Managers evaluate whether and to what extent performance deviates from the standards and targets developed in step one. If performance is higher, management may decide that it has set the standards too low and may raise them for the next time period.

Firms are constantly trying to raise performance, and they raise the standards to provide a goal for managers to work toward. On the other hand, if performance is too low, managers must decide whether to take remedial action. This decision is easy when the reasons for poor performance can be identified, for instance, high labor costs.

More often, however, the reasons for poor performance are hard to uncover. They may stem from external factors, such as a recession. Alternatively, the cause may be internal. For instance, the research and development laboratory may have underestimated the problems it would encounter or the extra costs of doing unforeseen research.

Step 4: Initiation of corrective actions

The final stage in the control process is to take the corrective action that will allow the organization to meet its goals.

The firm now initiates corrective action when it is determined that the standards and targets are not being achieved. Such corrective action may mean changing any aspect of strategy or structure.

Financial Controls

What is a Financial Control?

Financial controls are largely objective criteria used to measure the firm’s performance against previously established quantitative standards. When using financial controls, firms evaluate their current performance against previous outcomes as well as against competitors’ performance and industry averages.

Financial controls are the measures most commonly used by managers and other stakeholders to monitor and evaluate a company’s performance.

Typically, strategic managers select financial goals they wish their company to achieve (such as goals related to growth, profitability, and/or return to shareholders), and then they measure whether or not these goals have been achieved.

The main reason for the popularity of financial performance measures is that they are objective.

Financial controls are emphasized to evaluate the performance of the firm using the unrelated diversification strategy since strategic controls can hardly deal with this type of extensive diversification. 

The unrelated diversification strategy’s focus on financial outcomes requires using standardized financial controls to compare performances between business units and those responsible for leading them.

The performance of one company can be compared with that of another in terms of its stock market price, return on investment, market share, or even cash flow so that strategic managers and other stakeholders, particularly shareholders, have some way of judging their company’s performance relative to that of other companies.

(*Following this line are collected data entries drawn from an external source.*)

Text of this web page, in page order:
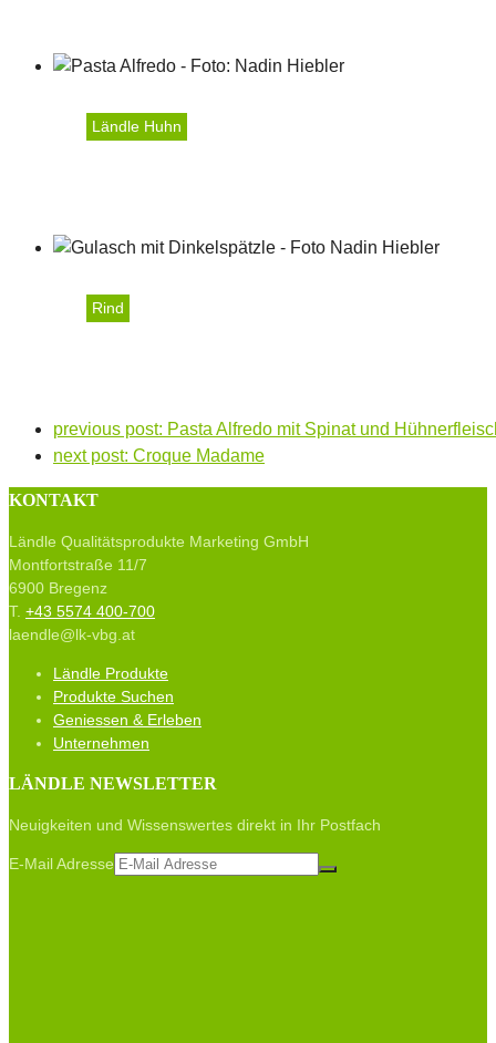
Ländle Huhn
Rind
previous post: Pasta Alfredo mit Spinat und
next post: Croque Madame
KONTAKT
Ländle Qualitätsprodukte Marketing GmbH
Montfortstraße 11/7
6900 Bregenz
T. +43 5574 400-700
laendle@lk-vbg.at
Ländle Produkte
Produkte Suchen
Geniessen & Erleben
Unternehmen
LÄNDLE NEWSLETTER
Neuigkeiten und Wissenswertes direkt in Ihr Postfach
E-Mail Adresse
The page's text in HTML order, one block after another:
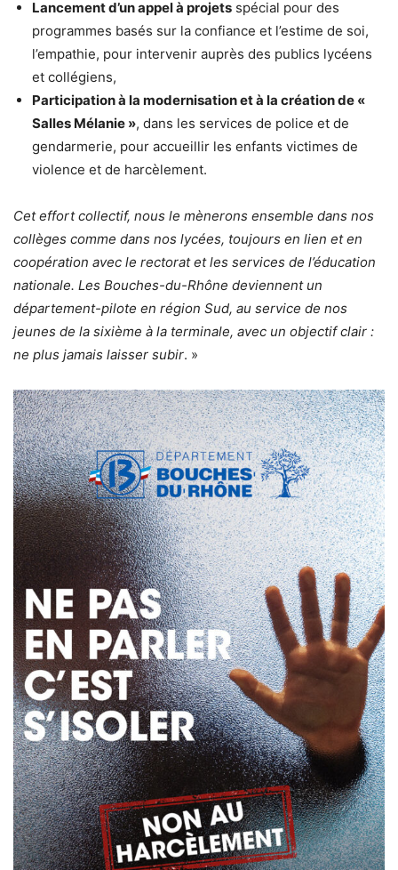
Lancement d’un appel à projets spécial pour des
programmes basés sur la confiance et l’estime de soi,
l’empathie, pour intervenir auprès des publics lycéens
et collégiens,
Participation à la modernisation et à la création de «
Salles Mélanie », dans les services de police et de
gendarmerie, pour accueillir les enfants victimes de
violence et de harcèlement.
Cet effort collectif, nous le mènerons ensemble dans nos
collèges comme dans nos lycées, toujours en lien et en
coopération avec le rectorat et les services de l’éducation
nationale. Les Bouches-du-Rhône deviennent un
département-pilote en région Sud, au service de nos
jeunes de la sixième à la terminale, avec un objectif clair :
ne plus jamais laisser subir. »

Important Financial Control Measures

Financial controls consist of many different measures, notably (1) accounting-based measures, such as return on investment (ROI) and return on assets (ROA), and (2) market-based measures, such as economic value-added, are examples of financial controls.

The stock price is a useful measure of a company’s performance.

This is primarily because the price of the stock is determined competitively by the number of buyers and sellers in the market. The stock’s value is an indication of the market’s expectations for the firm’s future performance.

Thus, movements in the price of stock provide shareholders with feedback on a company’s and its manager’s performance.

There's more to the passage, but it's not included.